_Directions for this task:_
Of the lines listed below, return exactly those that run from the line containing "receives payment of all such amounts" through the line containing "3.6The Fees, Expenses and any other", both included.

= Beginning of Section =

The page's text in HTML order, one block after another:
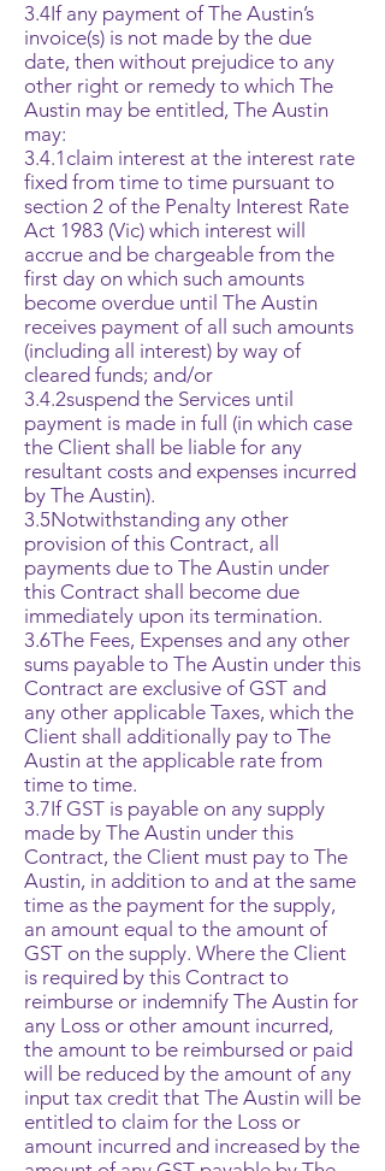
3.4If any payment of The Austin’s
invoice(s) is not made by the due
date, then without prejudice to any
other right or remedy to which The
Austin may be entitled, The Austin
may:
3.4.1claim interest at the interest rate
fixed from time to time pursuant to
section 2 of the Penalty Interest Rate
Act 1983 (Vic) which interest will
accrue and be chargeable from the
first day on which such amounts
become overdue until The Austin
receives payment of all such amounts
(including all interest) by way of
cleared funds; and/or
3.4.2suspend the Services until
payment is made in full (in which case
the Client shall be liable for any
resultant costs and expenses incurred
by The Austin).
3.5Notwithstanding any other
provision of this Contract, all
payments due to The Austin under
this Contract shall become due
immediately upon its termination.
3.6The Fees, Expenses and any other
sums payable to The Austin under this
Contract are exclusive of GST and
any other applicable Taxes, which the
Client shall additionally pay to The
Austin at the applicable rate from
time to time.
3.7If GST is payable on any supply
made by The Austin under this
Contract, the Client must pay to The
Austin, in addition to and at the same
time as the payment for the supply,
an amount equal to the amount of
GST on the supply. Where the Client
is required by this Contract to
reimburse or indemnify The Austin for
any Loss or other amount incurred,
the amount to be reimbursed or paid
will be reduced by the amount of any
input tax credit that The Austin will be
entitled to claim for the Loss or
amount incurred and increased by the

= End of Section =

_Completed exercise:_
receives payment of all such amounts
(including all interest) by way of
cleared funds; and/or
3.4.2suspend the Services until
payment is made in full (in which case
the Client shall be liable for any
resultant costs and expenses incurred
by The Austin).
3.5Notwithstanding any other
provision of this Contract, all
payments due to The Austin under
this Contract shall become due
immediately upon its termination.
3.6The Fees, Expenses and any other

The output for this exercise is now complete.